Elizabeth scrubbed both palms across her face. She was soaked in sweat, her heart running fast. Looking around, she saw hospital green and blinking lights. She was in Gideon’s room, but didn’t remember taking off her shoes or closing her eyes. Had she been drinking? That happened
, too, sometimes. Two in the morning, or three. Tired of coffee. Tired of memories.
It was dim in the room, but the clock said 6:12. That meant a few hours sleep, at least. And how many dreams? It felt like three. Three times down the stairs, three times in the dark.
Finding her feet, Elizabeth moved to the bed and stared down at the boy. She’d come in late and found Gideon alone in his room. No sign of his father. No doctors at such a late hour. The night nurse filled her in and said she could stay if she wanted. It broke a few rules, but neither of them wanted Gideon to wake alone. Elizabeth had held his hand for a long time, then sat and watched long hours walk up the face of the clock.

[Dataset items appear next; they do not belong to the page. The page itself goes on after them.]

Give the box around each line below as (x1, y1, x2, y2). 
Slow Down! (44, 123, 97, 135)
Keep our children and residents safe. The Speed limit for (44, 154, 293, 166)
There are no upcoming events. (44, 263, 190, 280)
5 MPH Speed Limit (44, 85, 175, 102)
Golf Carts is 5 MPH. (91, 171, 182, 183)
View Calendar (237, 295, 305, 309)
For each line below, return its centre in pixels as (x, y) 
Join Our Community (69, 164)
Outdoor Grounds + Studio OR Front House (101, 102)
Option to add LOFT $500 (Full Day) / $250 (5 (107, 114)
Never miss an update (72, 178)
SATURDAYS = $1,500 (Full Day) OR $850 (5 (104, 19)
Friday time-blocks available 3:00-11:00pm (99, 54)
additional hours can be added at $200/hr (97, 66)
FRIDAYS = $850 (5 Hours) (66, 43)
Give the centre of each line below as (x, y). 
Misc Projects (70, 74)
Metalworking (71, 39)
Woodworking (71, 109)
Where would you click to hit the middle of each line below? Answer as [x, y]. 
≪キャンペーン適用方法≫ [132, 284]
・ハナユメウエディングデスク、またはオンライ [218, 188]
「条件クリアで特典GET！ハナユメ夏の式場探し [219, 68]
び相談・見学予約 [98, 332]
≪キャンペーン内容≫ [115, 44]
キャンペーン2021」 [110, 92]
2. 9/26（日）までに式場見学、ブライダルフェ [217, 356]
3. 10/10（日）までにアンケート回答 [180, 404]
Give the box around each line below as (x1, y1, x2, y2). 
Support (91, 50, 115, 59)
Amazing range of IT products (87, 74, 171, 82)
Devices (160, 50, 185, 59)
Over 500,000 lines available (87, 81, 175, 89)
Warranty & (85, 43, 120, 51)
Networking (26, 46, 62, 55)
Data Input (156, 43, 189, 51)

Leaning over the bed, she pulled the sheet to Gideon’s chin, flicked the curtain, and looked outside. Dew hung on the grass, and the light was pink. She’d see Channing today, and maybe Adrian. Maybe, the state cops would come for her at last. Or maybe, she’d get in the car and leave. She could take the Mustang top-down and drive west. Two thousand miles, she thought, until the air was dry and the sun rose red over stone and sand and views that went forever.

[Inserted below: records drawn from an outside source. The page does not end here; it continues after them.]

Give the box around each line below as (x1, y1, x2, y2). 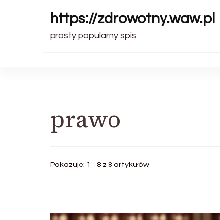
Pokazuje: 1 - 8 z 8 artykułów (50, 161, 149, 168)
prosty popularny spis (50, 31, 136, 40)
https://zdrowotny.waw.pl (50, 11, 215, 26)
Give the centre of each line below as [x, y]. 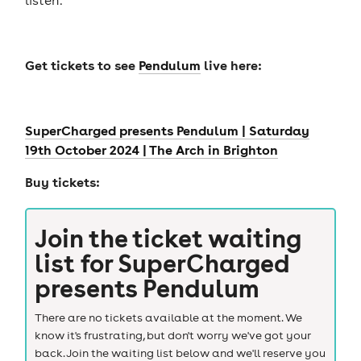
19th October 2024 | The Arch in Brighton [151, 149]
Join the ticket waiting [168, 238]
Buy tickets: [62, 182]
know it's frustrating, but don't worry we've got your [172, 336]
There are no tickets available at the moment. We [168, 318]
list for [76, 263]
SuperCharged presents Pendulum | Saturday [167, 130]
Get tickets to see [81, 64]
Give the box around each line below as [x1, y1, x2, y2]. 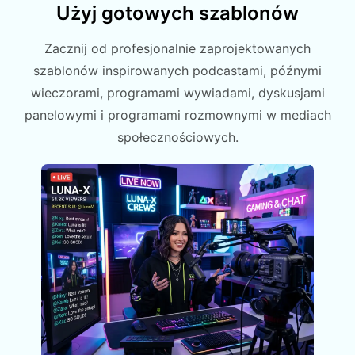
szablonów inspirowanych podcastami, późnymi [33, 63, 322, 79]
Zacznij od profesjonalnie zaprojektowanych [44, 40, 311, 57]
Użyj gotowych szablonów [56, 2, 299, 25]
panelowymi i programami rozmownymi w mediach [24, 107, 331, 124]
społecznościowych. [116, 129, 239, 146]
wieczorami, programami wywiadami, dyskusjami [30, 85, 325, 101]
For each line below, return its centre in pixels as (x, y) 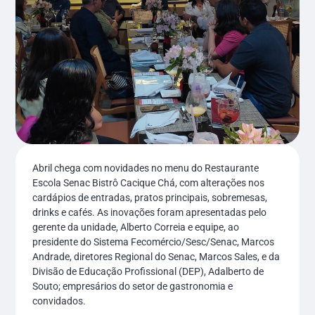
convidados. (59, 301)
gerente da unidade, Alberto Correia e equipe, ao (136, 227)
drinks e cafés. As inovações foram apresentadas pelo (150, 212)
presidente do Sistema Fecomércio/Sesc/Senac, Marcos (154, 242)
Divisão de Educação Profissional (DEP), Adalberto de (148, 271)
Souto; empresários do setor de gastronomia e (133, 286)
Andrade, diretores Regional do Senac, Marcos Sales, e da (156, 256)
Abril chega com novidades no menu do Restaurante (146, 168)
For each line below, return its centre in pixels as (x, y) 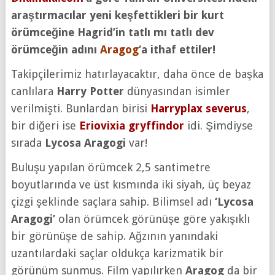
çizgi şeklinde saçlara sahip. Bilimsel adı (113, 201)
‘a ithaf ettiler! (177, 49)
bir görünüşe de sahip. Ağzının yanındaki (114, 236)
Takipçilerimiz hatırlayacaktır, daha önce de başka (137, 74)
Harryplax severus (198, 108)
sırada (28, 142)
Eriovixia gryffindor (131, 125)
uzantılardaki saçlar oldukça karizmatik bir (117, 253)

But Gideon would wake alone.
Channing would be without her.
Elizabeth found a different nurse at the station beyond the door. “You were here yesterday, weren’t you?”
“I was.”
“What happened to Gideon’s father?”
“Security escorted him from the building.”
“He was drunk?”
“Drunk. Disruptive. Your father took him home.”
“My father?”
“Reverend Black was here most of the day, and half of last night. Never left the boy’s side. I’m surprised you missed him.”
“I’m glad he could help.”
“He’s a generous man.”
Elizabeth handed the nurse a card. “If Mr. Strange causes problems again, call me. He’s too pitiful for regular cops, and more trouble than my father should have to handle.” The nurse looked a question, and Elizabeth waved it off. “It’s a sad story. And an old one, too.”
* * *
Elizabeth spent another twenty minutes with Gideon, then drove home as the sun broke above the trees. She showered and dressed, thinking again of the desert. By nine o’clock she was deep into the historic district, twisting down shaded lanes until she reached the street where Channing lived in a centuries-old mansion that towered over gardens and hedgerows and wrought-iron fencing.